[PATCH] powerpc/pseries: clear PCI failure counter if no new failures

The current PCI error recovery system keeps track of the number of PCI card resets, and refuses to bring a card back up if this number is too large. The goal of doing this was to avoid an infinite loop of resets if a card is obviously dead. However, if the failures are rare, but the machine has a high uptime, this mechanism might still be triggered; this is too harsh. This patch will avoids this problem by decrementing the fail count after an hour. Thus, as long as a pci card BSOD's less than 6 times an hour, it will continue to be reset indefinitely. If it's failure rate is greater than that, it will be taken off-line permanently. This patch is larger than it might otherwise be because it changes indentation by removing a pointless while-loop. The while loop is not needed, as the handler is invoked once fo each event (by schedule_work()); the loop is leftover cruft from an earlier implementation.
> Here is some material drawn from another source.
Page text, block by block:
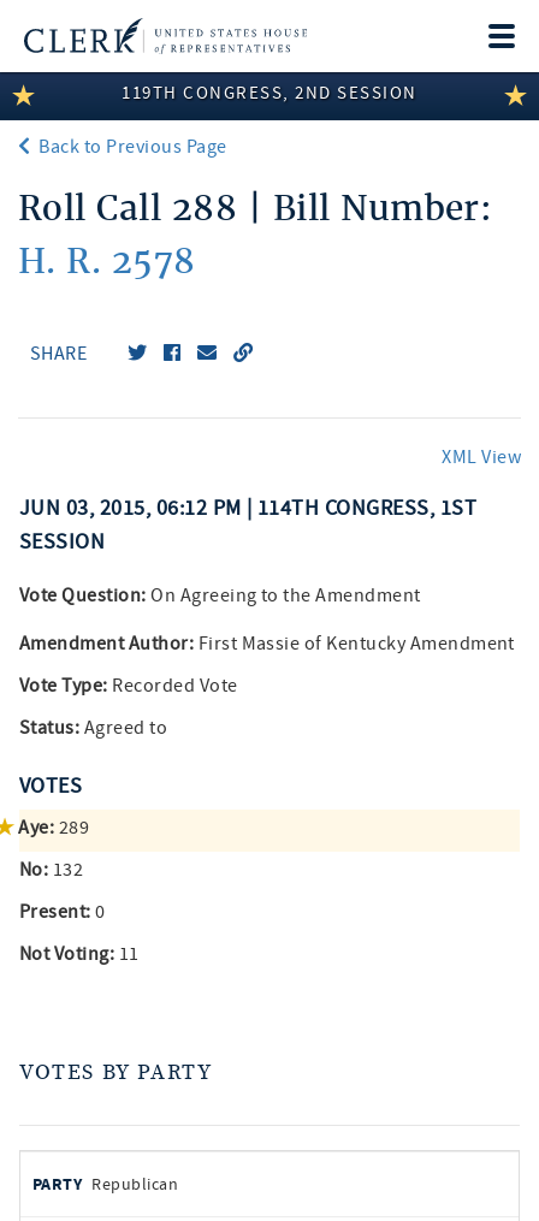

Signed-off-by: Linas Vepstas <linas@austin.ibm.com> Signed-off-by: Andrew Morton <akpm@osdl.org> Signed-off-by: Paul Mackerras <paulus@samba.org>
author: Linas Vepstas <linas@austin.ibm.com> 2006-04-19 00:05:21 -0400
committer: Paul Mackerras <paulus@samba.org> 2006-04-22 04:46:13 -0400
commit: ac325acd50013fa8f4953208cbb96504dec9b12a (patch)
tree: 6c08470d68be38504c6aadae168b873efb39e8db /arch/powerpc/platforms/pseries
parent: 4bd174fe1cca738f53cf8bb9ac3cb327b1f516ed (diff)
2 files changed, 35 insertions, 28 deletions
diff --git a/arch/powerpc/platforms/pseries/eeh_driver.c b/arch/powerpc/platforms/pseries/eeh_driver.c
index 1fba695e32e8..2a9eb2630730 100644
--- a/arch/powerpc/platforms/pseries/eeh_driver.c
+++ b/arch/powerpc/platforms/pseries/eeh_driver.c
@@ -23,9 +23,8 @@
 *
 */
 #include <linux/delay.h>
-#include <linux/irq.h>
 #include <linux/interrupt.h>
-#include <linux/notifier.h>
+#include <linux/irq.h>
 #include <linux/pci.h>
 #include <asm/eeh.h>
 #include <asm/eeh_event.h>
@@ -250,7 +249,7 @@ static int eeh_reset_device (struct pci_dn *pe_dn, struct pci_bus *bus)
 */
 #define MAX_WAIT_FOR_RECOVERY 15
-void handle_eeh_events (struct eeh_event *event)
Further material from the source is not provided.